The doors start to shut, but I strike out and wave my hand in front of the sensor, and they jerk back open. By the time the doors are open again, the girl’s Vision is over, and her eyes dim to a more subtle glow. She looks frightened, her face reading of horror and things she cannot unSee.
“What do you think she saw?” Mae asks, as if the girl isn’t standing right there in front of her.
“I don’t know, but we could ask her.” I watch as the girl puts her hands to her head, holding it and shaking it as if trying to erase the images from her mind.
“But we aren’t supposed to ask before the Keeper gets here.” Connie reminds us of the rule that we both already know. I knew it before I suggested we ask; I just don’t care.
“She’s obviously upset. There’s no harm in trying to calm her down.” I step out of the elevator, then crouch down in front of the child and try to take one of her hands.

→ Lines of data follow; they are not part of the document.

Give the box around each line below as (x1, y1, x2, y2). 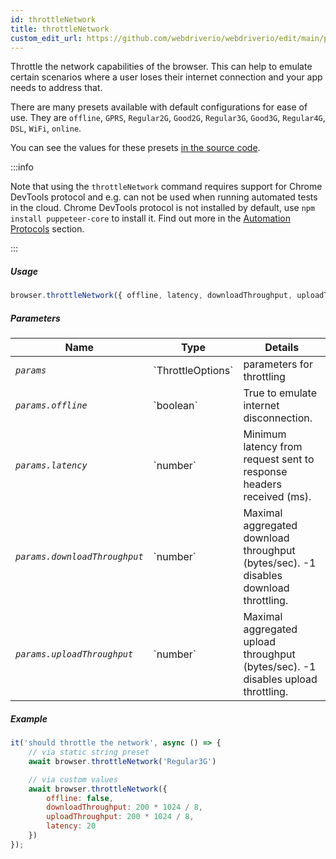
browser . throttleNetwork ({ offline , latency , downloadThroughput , (10, 291, 293, 301)
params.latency (15, 460, 88, 471)
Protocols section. (10, 223, 85, 235)
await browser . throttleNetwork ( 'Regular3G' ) (28, 756, 217, 766)
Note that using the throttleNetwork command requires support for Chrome (10, 181, 323, 193)
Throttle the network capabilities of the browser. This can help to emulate (10, 61, 313, 73)
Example (10, 712, 48, 725)
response (243, 465, 288, 479)
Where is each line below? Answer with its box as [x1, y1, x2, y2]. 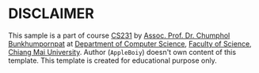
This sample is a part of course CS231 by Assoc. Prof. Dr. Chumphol [8, 31, 230, 40]
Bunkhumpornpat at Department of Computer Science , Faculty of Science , [8, 38, 252, 48]
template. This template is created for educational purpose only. [8, 56, 217, 65]
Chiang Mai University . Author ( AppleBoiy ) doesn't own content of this [8, 47, 236, 57]
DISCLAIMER [8, 5, 95, 23]
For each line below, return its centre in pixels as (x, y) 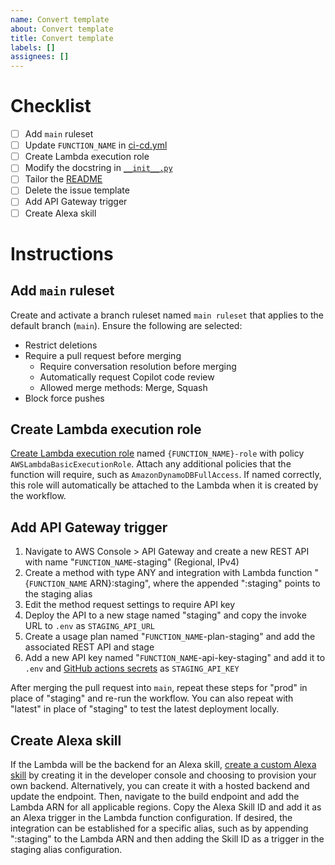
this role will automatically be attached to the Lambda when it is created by (164, 485)
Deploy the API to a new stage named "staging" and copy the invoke (165, 615)
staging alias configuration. (66, 849)
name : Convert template (60, 19)
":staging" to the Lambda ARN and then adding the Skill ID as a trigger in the (167, 839)
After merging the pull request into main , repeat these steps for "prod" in (159, 688)
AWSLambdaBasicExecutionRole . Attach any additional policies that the (151, 464)
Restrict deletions (61, 345)
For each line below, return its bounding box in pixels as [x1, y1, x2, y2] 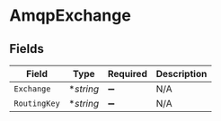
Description [155, 68, 208, 80]
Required [107, 68, 148, 80]
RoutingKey [13, 99, 60, 108]
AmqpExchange [9, 5, 132, 26]
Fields [9, 41, 45, 56]
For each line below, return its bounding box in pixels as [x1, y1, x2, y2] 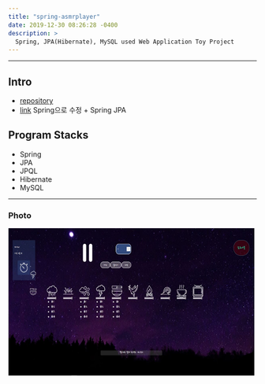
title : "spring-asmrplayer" [8, 13, 101, 20]
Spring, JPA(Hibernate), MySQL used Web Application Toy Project [15, 38, 235, 46]
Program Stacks [8, 128, 89, 142]
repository [19, 96, 54, 105]
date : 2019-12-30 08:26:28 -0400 [8, 20, 118, 29]
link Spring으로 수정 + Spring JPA [19, 105, 126, 115]
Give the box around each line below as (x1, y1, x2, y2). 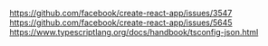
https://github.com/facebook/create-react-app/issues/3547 (9, 8, 233, 18)
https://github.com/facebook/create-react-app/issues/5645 (9, 17, 233, 28)
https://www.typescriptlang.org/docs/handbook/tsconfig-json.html (9, 27, 259, 37)
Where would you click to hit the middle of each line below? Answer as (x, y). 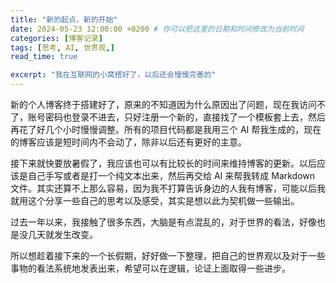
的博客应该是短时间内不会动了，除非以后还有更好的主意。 (128, 142)
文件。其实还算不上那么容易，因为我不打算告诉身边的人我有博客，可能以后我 (168, 188)
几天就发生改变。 (62, 234)
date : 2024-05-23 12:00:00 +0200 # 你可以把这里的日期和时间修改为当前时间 (157, 29)
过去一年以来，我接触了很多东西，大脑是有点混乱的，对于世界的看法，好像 (163, 222)
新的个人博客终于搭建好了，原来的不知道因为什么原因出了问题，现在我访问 (163, 104)
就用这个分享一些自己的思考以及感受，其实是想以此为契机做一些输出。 (155, 200)
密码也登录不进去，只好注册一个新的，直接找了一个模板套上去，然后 (185, 117)
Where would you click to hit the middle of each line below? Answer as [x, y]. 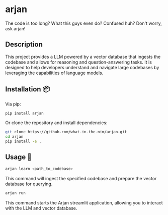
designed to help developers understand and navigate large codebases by [82, 67]
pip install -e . [23, 142]
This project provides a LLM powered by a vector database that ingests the [83, 57]
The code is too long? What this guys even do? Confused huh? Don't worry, [83, 23]
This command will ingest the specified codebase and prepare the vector [81, 178]
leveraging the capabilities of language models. [54, 73]
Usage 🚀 [18, 157]
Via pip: [13, 104]
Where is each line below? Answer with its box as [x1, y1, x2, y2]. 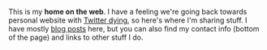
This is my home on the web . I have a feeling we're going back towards [8, 7, 248, 16]
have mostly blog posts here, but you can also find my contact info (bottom [8, 24, 260, 33]
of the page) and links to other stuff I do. [8, 32, 144, 42]
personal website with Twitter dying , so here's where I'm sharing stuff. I [8, 15, 248, 25]
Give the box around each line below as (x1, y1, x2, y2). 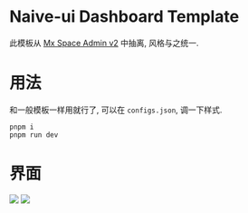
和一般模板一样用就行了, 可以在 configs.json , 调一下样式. (9, 104, 223, 115)
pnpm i (9, 122, 34, 131)
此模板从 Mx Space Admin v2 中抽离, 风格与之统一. (9, 37, 199, 48)
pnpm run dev (9, 130, 59, 140)
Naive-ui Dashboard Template (9, 6, 240, 27)
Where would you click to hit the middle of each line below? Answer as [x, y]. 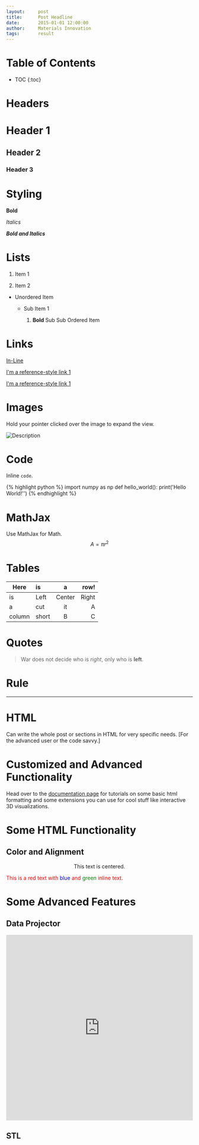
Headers [28, 104]
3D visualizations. [28, 806]
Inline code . [20, 476]
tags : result [30, 34]
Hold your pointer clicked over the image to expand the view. [80, 424]
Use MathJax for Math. [34, 534]
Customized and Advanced [74, 764]
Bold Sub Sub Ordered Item [66, 320]
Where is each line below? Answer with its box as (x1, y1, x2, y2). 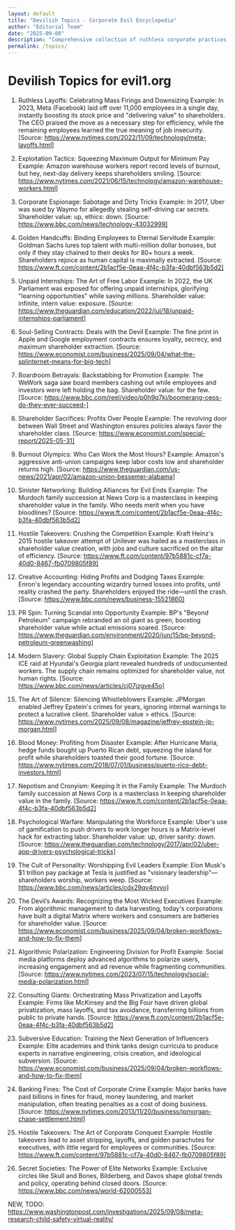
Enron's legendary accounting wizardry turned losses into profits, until (17, 580, 220, 588)
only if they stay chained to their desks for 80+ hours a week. (17, 248, 195, 256)
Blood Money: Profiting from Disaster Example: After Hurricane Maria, (17, 738, 219, 746)
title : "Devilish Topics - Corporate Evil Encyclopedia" (8, 17, 177, 24)
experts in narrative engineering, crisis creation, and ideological (17, 1049, 202, 1057)
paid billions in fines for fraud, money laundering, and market (17, 1092, 194, 1100)
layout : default (8, 10, 55, 18)
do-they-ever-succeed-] (17, 400, 89, 409)
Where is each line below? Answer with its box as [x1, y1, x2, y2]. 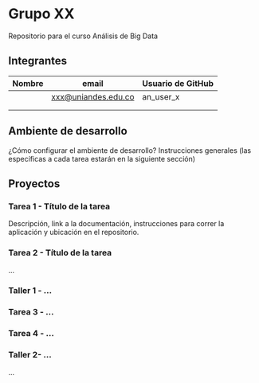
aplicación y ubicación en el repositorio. [8, 228, 139, 237]
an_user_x [142, 91, 180, 102]
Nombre [12, 77, 44, 88]
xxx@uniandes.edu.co [51, 91, 135, 102]
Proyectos [8, 177, 61, 190]
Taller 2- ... [8, 350, 52, 361]
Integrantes [8, 54, 68, 68]
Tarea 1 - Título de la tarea [8, 201, 111, 212]
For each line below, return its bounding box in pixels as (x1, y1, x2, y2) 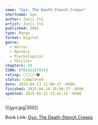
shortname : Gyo (5, 12, 37, 17)
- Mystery (9, 49, 30, 54)
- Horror (9, 44, 28, 49)
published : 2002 (5, 26, 39, 31)
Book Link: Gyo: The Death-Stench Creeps (5, 114, 93, 120)
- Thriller (9, 58, 32, 63)
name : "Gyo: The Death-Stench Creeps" (5, 7, 86, 12)
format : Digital (5, 35, 39, 40)
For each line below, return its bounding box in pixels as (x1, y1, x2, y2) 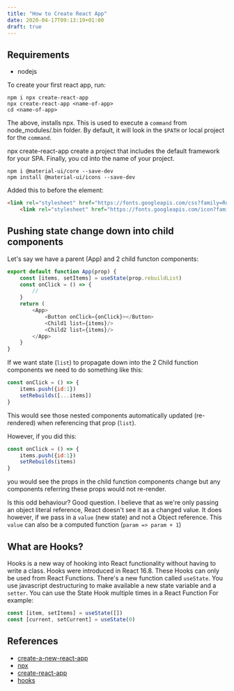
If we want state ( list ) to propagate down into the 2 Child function (7, 358, 198, 367)
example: (7, 596, 33, 604)
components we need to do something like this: (7, 366, 143, 374)
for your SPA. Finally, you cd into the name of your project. (7, 154, 175, 163)
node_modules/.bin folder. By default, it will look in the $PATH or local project (7, 126, 225, 134)
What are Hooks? (7, 541, 84, 553)
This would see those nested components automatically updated (7, 411, 193, 420)
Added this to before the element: (7, 186, 104, 195)
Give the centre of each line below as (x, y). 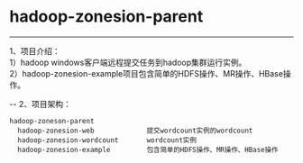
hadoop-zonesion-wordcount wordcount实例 (107, 140)
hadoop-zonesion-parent (106, 17)
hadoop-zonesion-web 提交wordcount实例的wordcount (135, 131)
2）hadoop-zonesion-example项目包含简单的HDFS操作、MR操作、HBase (147, 73)
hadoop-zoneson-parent (52, 121)
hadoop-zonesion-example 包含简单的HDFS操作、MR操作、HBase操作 (148, 149)
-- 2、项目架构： (41, 104)
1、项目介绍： (35, 50)
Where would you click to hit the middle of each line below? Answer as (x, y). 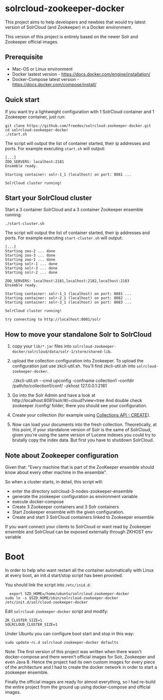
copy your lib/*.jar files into (42, 346)
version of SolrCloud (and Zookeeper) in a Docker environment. (69, 27)
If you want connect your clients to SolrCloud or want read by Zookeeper (78, 527)
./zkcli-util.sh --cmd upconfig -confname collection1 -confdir (73, 380)
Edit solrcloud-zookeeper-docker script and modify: (57, 611)
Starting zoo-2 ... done (30, 251)
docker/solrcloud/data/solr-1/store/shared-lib (61, 352)
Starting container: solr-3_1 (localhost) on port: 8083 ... (68, 302)
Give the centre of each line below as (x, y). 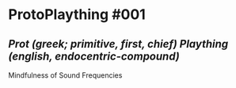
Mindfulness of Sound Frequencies (65, 75)
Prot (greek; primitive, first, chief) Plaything (118, 44)
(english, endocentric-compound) (94, 56)
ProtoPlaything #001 (77, 15)
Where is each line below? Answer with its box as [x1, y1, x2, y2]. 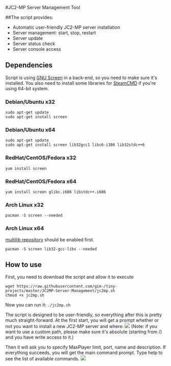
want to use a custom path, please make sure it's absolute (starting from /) [5, 329, 162, 335]
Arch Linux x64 [5, 225, 44, 232]
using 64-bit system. [5, 85, 50, 91]
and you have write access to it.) [5, 334, 74, 340]
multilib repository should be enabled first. [5, 236, 94, 243]
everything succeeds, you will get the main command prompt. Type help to [5, 350, 163, 356]
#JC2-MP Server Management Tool [5, 5, 80, 10]
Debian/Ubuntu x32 [5, 98, 55, 105]
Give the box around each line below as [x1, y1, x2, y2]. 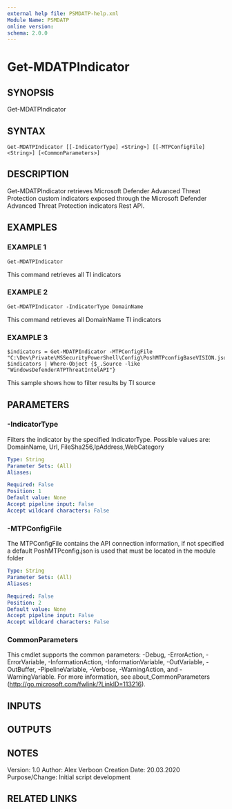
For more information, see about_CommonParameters [57, 673, 211, 681]
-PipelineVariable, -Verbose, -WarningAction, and [37, 666, 178, 674]
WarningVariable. [7, 673, 57, 681]
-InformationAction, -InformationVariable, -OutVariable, [48, 658, 205, 666]
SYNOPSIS [7, 87, 55, 98]
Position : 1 [7, 488, 41, 495]
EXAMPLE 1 [7, 242, 47, 252]
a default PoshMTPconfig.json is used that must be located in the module [7, 546, 216, 555]
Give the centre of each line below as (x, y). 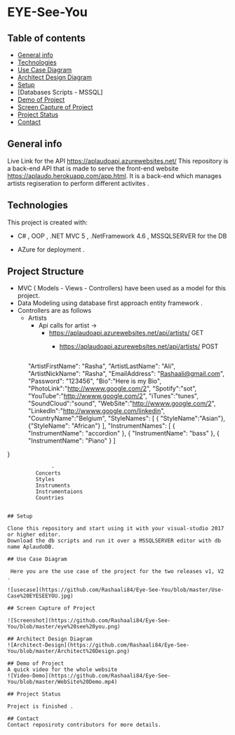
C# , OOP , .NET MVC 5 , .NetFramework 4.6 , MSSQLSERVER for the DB (122, 236)
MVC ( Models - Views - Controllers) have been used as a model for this (122, 288)
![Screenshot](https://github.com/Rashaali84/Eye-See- (89, 621)
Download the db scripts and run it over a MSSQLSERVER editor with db (114, 541)
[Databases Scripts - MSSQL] (60, 92)
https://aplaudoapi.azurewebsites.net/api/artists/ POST (139, 346)
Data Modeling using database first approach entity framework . (110, 303)
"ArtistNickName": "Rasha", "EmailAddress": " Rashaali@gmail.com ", (126, 374)
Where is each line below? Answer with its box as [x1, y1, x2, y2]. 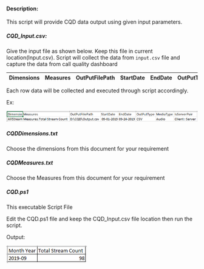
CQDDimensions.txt [6, 129, 58, 137]
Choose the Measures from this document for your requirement [6, 174, 165, 182]
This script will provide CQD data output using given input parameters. [6, 18, 183, 26]
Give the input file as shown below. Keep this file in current [6, 47, 153, 55]
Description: [6, 5, 38, 12]
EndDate [150, 73, 172, 81]
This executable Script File [6, 203, 73, 211]
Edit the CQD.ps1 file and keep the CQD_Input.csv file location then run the [6, 216, 193, 223]
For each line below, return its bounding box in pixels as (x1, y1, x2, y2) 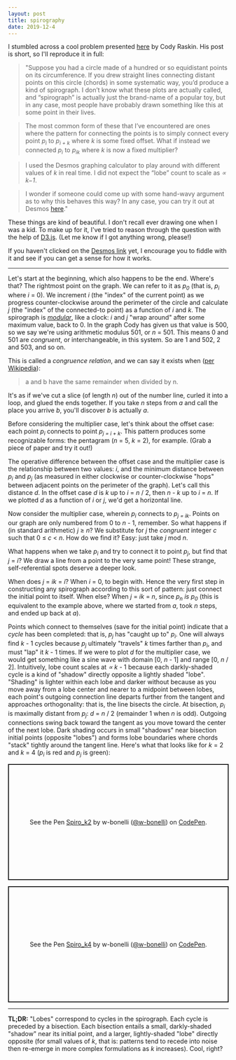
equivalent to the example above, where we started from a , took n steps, (8, 601, 218, 610)
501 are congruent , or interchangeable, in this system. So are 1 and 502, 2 (8, 335, 221, 344)
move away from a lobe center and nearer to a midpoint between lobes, (8, 685, 214, 694)
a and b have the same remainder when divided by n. (25, 377, 179, 386)
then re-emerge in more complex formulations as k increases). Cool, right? (8, 1044, 223, 1052)
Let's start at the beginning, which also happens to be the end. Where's (8, 274, 214, 283)
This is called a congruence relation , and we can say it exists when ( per (8, 356, 215, 365)
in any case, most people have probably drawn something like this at (25, 101, 223, 109)
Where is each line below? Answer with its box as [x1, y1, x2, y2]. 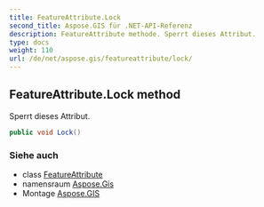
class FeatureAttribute [21, 169, 104, 179]
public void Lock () [9, 128, 82, 137]
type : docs [9, 37, 50, 47]
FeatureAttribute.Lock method [9, 87, 181, 102]
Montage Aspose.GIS [21, 187, 100, 198]
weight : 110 [9, 46, 53, 55]
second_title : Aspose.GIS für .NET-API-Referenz [9, 21, 193, 30]
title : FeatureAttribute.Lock [9, 12, 122, 22]
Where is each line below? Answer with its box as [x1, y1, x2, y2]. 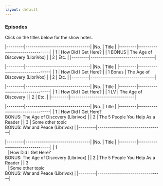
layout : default [5, 7, 38, 12]
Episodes [5, 23, 28, 30]
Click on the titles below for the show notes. [5, 34, 93, 40]
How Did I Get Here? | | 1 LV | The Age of [60, 89, 143, 94]
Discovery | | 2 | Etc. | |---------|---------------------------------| [5, 94, 136, 100]
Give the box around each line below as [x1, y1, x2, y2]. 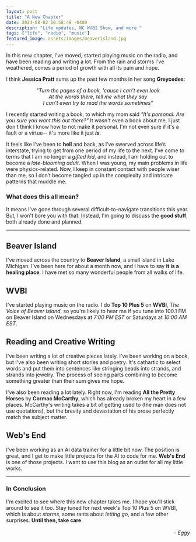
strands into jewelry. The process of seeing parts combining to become [6, 371, 178, 378]
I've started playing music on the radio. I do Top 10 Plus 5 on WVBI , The [6, 301, 180, 308]
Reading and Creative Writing [6, 337, 116, 347]
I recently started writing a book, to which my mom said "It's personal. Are [6, 111, 185, 118]
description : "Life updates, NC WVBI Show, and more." [6, 25, 142, 31]
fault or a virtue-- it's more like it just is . [6, 129, 101, 136]
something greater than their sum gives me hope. [6, 377, 125, 384]
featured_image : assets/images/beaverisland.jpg [6, 36, 127, 42]

How do the Caretakers do this? It seems so awkward interacting with something so small and so innocent. “What’s wrong?”
I can feel the girl trembling through her fingers, and when she looks at me, it is like she’s looking through me, as if I were made of glass and she could see everything under my skin. “I Saw horrible things.”
“What sort of horrible things?” I ask.
Even at her age, she hesitates. She knows I am not who she is supposed to be telling this to. Surely, the Keeper is somewhere on her way, though. Surely she knows that someone down on this level has had a Vision. Somehow, she always knows these things. “The City. It was burning. There were flames that reached way up into the sky, disappearing into the clouds which were black and thick and grey.” She pauses. “Maybe it was smoke and not clouds.”
“Maybe.” The Vision worries me, but not all too much. She’s so young, and her Visions are still inaccurate. They can’t be trusted any more than the next under-developed Vision can be. “Was that all you saw?”
“There were burning people too. Their arms…they were flailing their arms, and it looked like they were screaming, but nothing was coming out of their mouths.” The girl’s eyes fill with tears, her resolve breaking down.
That is how the Keeper finds us as she steps out of the lift and between Connie and Mae. “What is going on here?” She puts a hand on her hip, cradling the digipad against her side with her other arm. The raven on her shoulders spreads its wings and folds them back again, making small honking noises as it moves closer to the Keeper’s neck.
Now we have to explain ourselves. Connie and Mae look at me expectantly. Of course, since it was my idea to speak to the little girl, it’s my responsibility to explain myself to the Keeper.